When asked if he thought that his five-goal game would be a catalyst for a high-scoring season, Franzen replied, “No, probably the opposite.”

“It’s just one of those games where everything comes to you,” he said. “I didn’t read anything into that game. Just a lucky game.”

Luck or not, there’s no doubt Franzen’s goal-scoring ability is crucial to the Wings’ chance at a deep run into the playoffs this spring. Fortunately, Franzen has a history of stepping up his game when the spring rolls around and the playoffs usher in a new intensity.

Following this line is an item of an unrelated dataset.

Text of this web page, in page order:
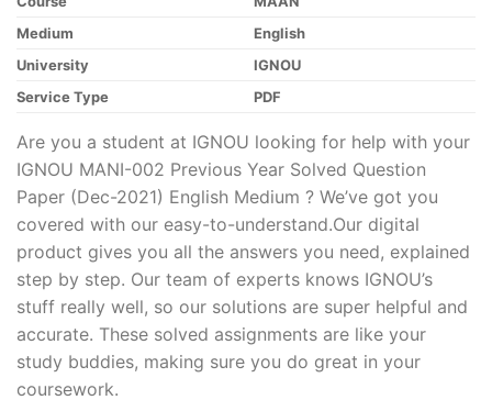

Three years ago, Franzen set a franchise playoff record when he scored nine goals in a four-game sweep of the Colorado Avalanche, breaking legendary Gordie Howe’s mark of seven goals scored in a single playoff series 59 years earlier.
 
“The whole team is stepping it up and taking it to the next level,” said Franzen, who has 69 points in 75 career playoff games. “The games are tighter and it’s intense out there. I thrive on that, and I think the team does as well. We play better, and I play better.”

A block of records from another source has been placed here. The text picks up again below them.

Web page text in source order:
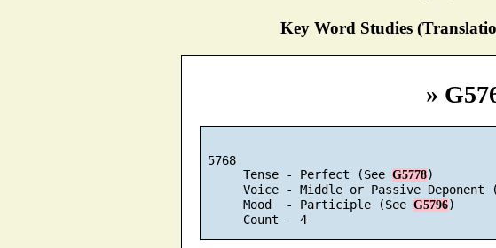
Key Word Studies
»
5768
      Tense - Perfect (See
G5778)
Voice - Middle or Passive Deponent
      Mood  - Participle (See
G5796)
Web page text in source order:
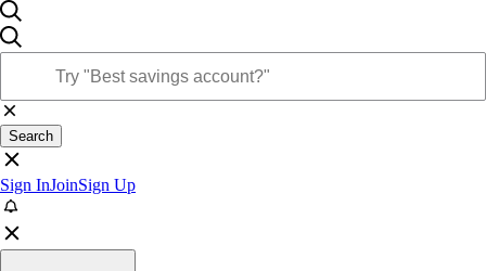
Search
Sign InJoinSign Up
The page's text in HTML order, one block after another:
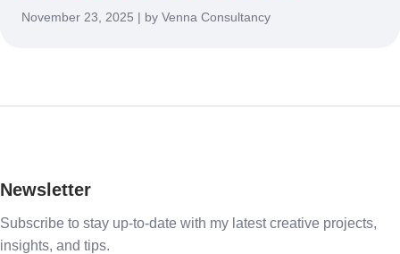
November 23, 2025 | by Venna Consultancy
Newsletter
Subscribe to stay up-to-date with my latest creative projects,
insights, and tips.

But the goals won’t come if Franzen doesn’t have the confidence to shoot. Fortunately, the playoffs are perfectly suited to inspire more shots from the Mule.

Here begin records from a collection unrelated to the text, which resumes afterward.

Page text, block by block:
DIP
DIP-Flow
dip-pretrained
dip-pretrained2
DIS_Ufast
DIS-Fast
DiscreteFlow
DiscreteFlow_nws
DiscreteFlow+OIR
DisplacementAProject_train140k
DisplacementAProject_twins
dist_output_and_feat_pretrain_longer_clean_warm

“I think you start shooting more in the playoffs,” Wings forward Tomas Holmstrom said. “Maybe he hasn’t been shooting all the pucks, holding onto them for too long. He’s got a great shot so maybe he’s got to get in playoff mode and he’ll start shooting more.”

The relative cold streak for Franzen doesn’t seem to faze him. He said he doesn’t worry about scoring less than he is probably used to. And maybe he shouldn’t. If Franzen can just play his game, the goals will come. Holmstrom summed it up nicely:

“If you’re a goal-scorer, you’re going to score goals.”

Detroit fans will be hoping it’s that easy. Their team’s playoff chances could depend on it.